What you are asked to do -
If a line of the data below contains the string "switch", copy it into your answer.

The data -
:::::
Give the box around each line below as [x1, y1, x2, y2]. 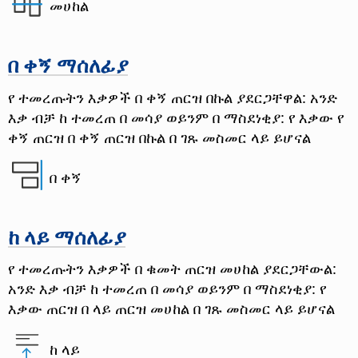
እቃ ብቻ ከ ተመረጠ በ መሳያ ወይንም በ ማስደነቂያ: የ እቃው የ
:::::
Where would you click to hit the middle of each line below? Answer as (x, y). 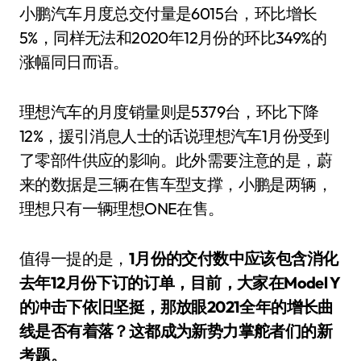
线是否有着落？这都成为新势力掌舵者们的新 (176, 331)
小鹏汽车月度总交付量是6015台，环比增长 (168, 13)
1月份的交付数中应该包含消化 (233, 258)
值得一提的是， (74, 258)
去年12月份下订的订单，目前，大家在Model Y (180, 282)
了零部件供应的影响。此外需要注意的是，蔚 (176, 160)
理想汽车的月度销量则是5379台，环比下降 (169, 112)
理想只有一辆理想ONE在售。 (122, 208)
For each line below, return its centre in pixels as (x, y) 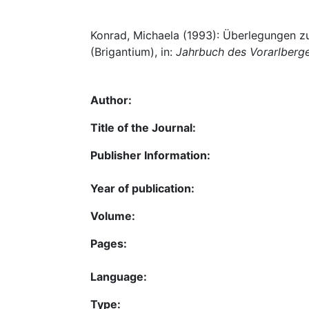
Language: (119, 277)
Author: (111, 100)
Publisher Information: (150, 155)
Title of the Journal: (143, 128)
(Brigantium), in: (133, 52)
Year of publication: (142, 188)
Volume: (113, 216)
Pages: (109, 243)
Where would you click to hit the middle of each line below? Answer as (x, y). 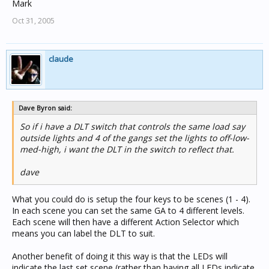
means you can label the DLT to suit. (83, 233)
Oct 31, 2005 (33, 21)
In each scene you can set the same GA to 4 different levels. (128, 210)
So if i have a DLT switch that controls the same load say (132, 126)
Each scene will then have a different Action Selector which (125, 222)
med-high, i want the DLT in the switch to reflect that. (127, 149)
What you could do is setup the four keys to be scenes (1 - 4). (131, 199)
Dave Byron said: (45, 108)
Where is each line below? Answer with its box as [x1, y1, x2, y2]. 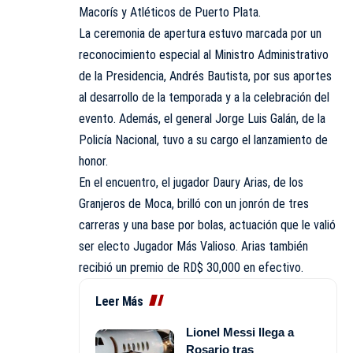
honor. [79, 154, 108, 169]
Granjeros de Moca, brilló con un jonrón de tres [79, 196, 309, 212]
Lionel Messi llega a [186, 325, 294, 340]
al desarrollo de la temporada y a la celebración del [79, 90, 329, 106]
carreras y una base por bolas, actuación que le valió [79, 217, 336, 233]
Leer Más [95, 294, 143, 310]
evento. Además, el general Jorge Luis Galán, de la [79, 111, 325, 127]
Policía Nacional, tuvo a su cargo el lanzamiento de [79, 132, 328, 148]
:::::
Written answer -
So if i have a DLT switch that controls the same load say (132, 126)
med-high, i want the DLT in the switch to reflect that. (127, 149)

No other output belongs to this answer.